Exactly the lines below, starting with the one containing "to our use of" and going on through the one containing "use. The agency", must be reproduced, both ends included, and no pictures with them.

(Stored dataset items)
┄┄┄┄┄┄┄┄┄┄┄┄┄┄┄┄┄┄┄┄

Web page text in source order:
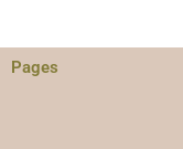
Pages
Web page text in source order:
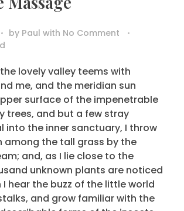
by Paul with No Comment
lovely valley teems with
me, and the meridian sun
surface of the impenetrable
trees, and but a few stray
into the inner sanctuary, I throw
among the tall grass by the
and, as I lie close to the
unknown plants are noticed
I hear the buzz of the little world
and grow familiar with the
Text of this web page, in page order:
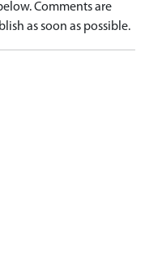
Comments are
as soon as possible.
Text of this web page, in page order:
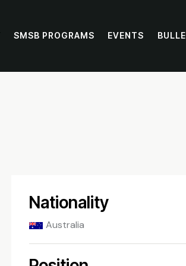
SMSB PROGRAMS EVENTS
Nationality
Australia
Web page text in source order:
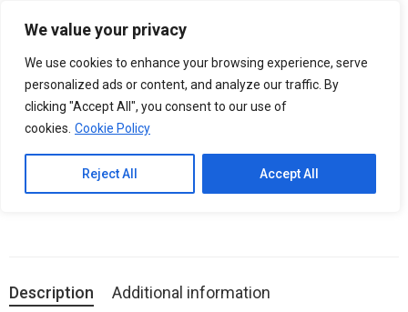
We value your privacy
We use cookies to enhance your browsing experience, serve
personalized ads or content, and analyze our traffic. By
clicking "Accept All", you consent to our use of
cookies. Cookie Policy
Reject All Accept All
note:
This
includes
BOAT Mini Acrylic Art Object
Unique plexiglas art objects, inspired from Greek Culture.
SKU:05.20.2010
Categories: Acrylic Art Decoration
Description Additional information
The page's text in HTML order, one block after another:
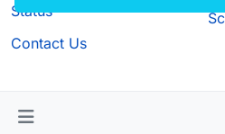
Status
Contact Us
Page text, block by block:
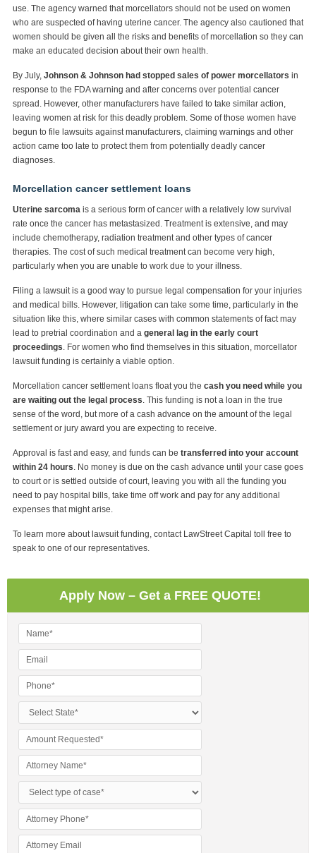
use. The agency warned that morcellators should not be used on women
who are suspected of having uterine cancer. The agency also cautioned that
women should be given all the risks and benefits of morcellation so they can
make an educated decision about their own health.
By July, Johnson & Johnson had stopped sales of power morcellators in
response to the FDA warning and after concerns over potential cancer
spread. However, other manufacturers have failed to take similar action,
leaving women at risk for this deadly problem. Some of those women have
begun to file lawsuits against manufacturers, claiming warnings and other
action came too late to protect them from potentially deadly cancer
diagnoses.
Morcellation cancer settlement loans
Uterine sarcoma is a serious form of cancer with a relatively low survival
rate once the cancer has metastasized. Treatment is extensive, and may
include chemotherapy, radiation treatment and other types of cancer
therapies. The cost of such medical treatment can become very high,
particularly when you are unable to work due to your illness.
Filing a lawsuit is a good way to pursue legal compensation for your injuries
and medical bills. However, litigation can take some time, particularly in the
situation like this, where similar cases with common statements of fact may
lead to pretrial coordination and a general lag in the early court
proceedings. For women who find themselves in this situation, morcellator
lawsuit funding is certainly a viable option.
Morcellation cancer settlement loans float you the cash you need while you
are waiting out the legal process. This funding is not a loan in the true
sense of the word, but more of a cash advance on the amount of the legal
settlement or jury award you are expecting to receive.
Approval is fast and easy, and funds can be transferred into your account
within 24 hours. No money is due on the cash advance until your case goes
to court or is settled outside of court, leaving you with all the funding you
need to pay hospital bills, take time off work and pay for any additional
expenses that might arise.
To learn more about lawsuit funding, contact LawStreet Capital toll free to
speak to one of our representatives.
Apply Now – Get a FREE QUOTE!
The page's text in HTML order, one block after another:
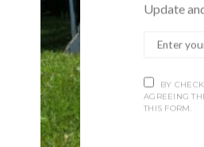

┄┄┄┄┄┄┄┄┄┄┄┄┄┄┄┄┄┄┄┄

### [TASK OUTPUT]
clicking "Accept All", you consent to our use of
cookies. Cookie Policy
Reject All Accept All
note:
This
includes
BOAT Mini Acrylic Art Object
Unique plexiglas art objects, inspired from Greek Culture.
SKU:05.20.2010
Categories: Acrylic Art Decoration
Description Additional information
The page's text in HTML order, one block after another:
Status
Contact Us
Page text, block by block:
use. The agency warned that morcellators should not be used on women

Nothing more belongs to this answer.